In order to keep CRDs under the size limit, ASO will periodically remove older versions of CRDs that are approaching the size limit. When doing this we will adhere to the following rules:

Give at least 1 release advanced notice before a CRD version is removed. Look for the “upcoming breaking changes” section of the release notes.
Remove older versions first to make room for newer ones.
Remove preview versions before removing stable versions.
Always keep at least the latest 2 stable versions and the latest 1 preview version (if applicable, not all resources have preview versions). Some resources may retain more than this, but we’ll never retain less than this.

For manually installed CRDs, asoctl clean crds can be used to prepare CRDs for upgrade when a CRD version that was previously a storage version was removed.
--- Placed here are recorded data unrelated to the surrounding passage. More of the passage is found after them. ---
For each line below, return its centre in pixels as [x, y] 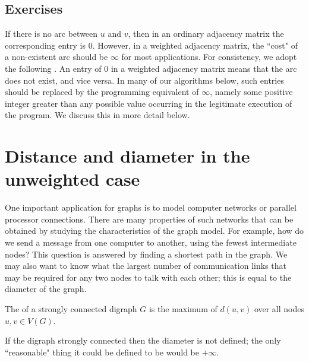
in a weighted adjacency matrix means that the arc [204, 68]
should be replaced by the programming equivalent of [102, 92]
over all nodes [279, 309]
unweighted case [72, 179]
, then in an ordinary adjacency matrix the [206, 34]
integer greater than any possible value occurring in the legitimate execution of [149, 103]
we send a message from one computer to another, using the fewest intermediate [151, 242]
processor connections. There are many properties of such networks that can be [149, 219]
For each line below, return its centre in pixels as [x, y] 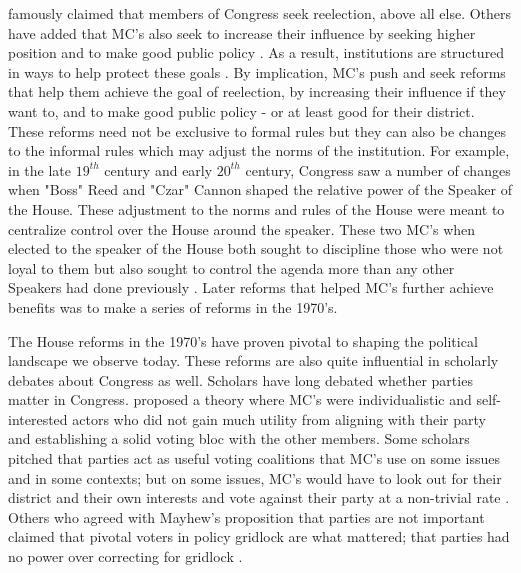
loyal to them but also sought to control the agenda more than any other [231, 267]
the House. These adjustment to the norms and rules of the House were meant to [256, 208]
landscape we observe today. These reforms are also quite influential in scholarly [253, 360]
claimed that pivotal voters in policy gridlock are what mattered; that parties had [259, 536]
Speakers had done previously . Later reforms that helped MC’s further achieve [251, 287]
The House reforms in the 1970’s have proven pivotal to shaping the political [243, 340]
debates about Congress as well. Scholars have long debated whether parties [240, 379]
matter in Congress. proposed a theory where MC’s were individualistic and [240, 399]
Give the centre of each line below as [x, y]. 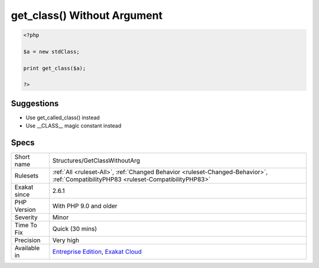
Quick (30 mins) [75, 229]
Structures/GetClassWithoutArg [96, 161]
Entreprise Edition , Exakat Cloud [97, 252]
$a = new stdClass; [51, 51]
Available [27, 248]
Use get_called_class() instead [63, 117]
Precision [27, 240]
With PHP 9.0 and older [85, 206]
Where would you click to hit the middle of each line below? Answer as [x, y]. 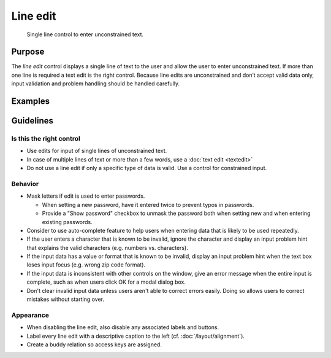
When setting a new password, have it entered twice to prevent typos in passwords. [148, 204]
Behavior [25, 184]
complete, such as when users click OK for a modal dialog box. [106, 282]
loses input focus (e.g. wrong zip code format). [86, 265]
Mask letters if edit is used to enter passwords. [86, 196]
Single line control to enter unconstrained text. [85, 34]
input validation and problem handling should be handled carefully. [96, 84]
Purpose [28, 52]

For ASO managed CRDs, ASO will automatically clean up the old storage versions when it’s upgraded to the new version that removed those CRDs. Note: This is not yet implemented, it is being tracked by #4376.

Best Practices

Do not use crdPattern=* on AKS free tier clusters. It installs so many CRDs that it can overload kube-apiserver and cause restarts. See #2920 for details. Instead, specify a crdPattern containing only the groups (or individual CRDs) you intend to use.
We strongly recommend including entire groups such as dbformysql.azure.com/* in crdPattern. Individual CRDs such as dbformysql.azure.com/FlexibleServer may be specified as well, but there are often other resources in the group which pair together to enable other scenarios, such as dbformysql.azure.com/FlexibleServersFirewallRules. It’s generally easier to just include the whole group.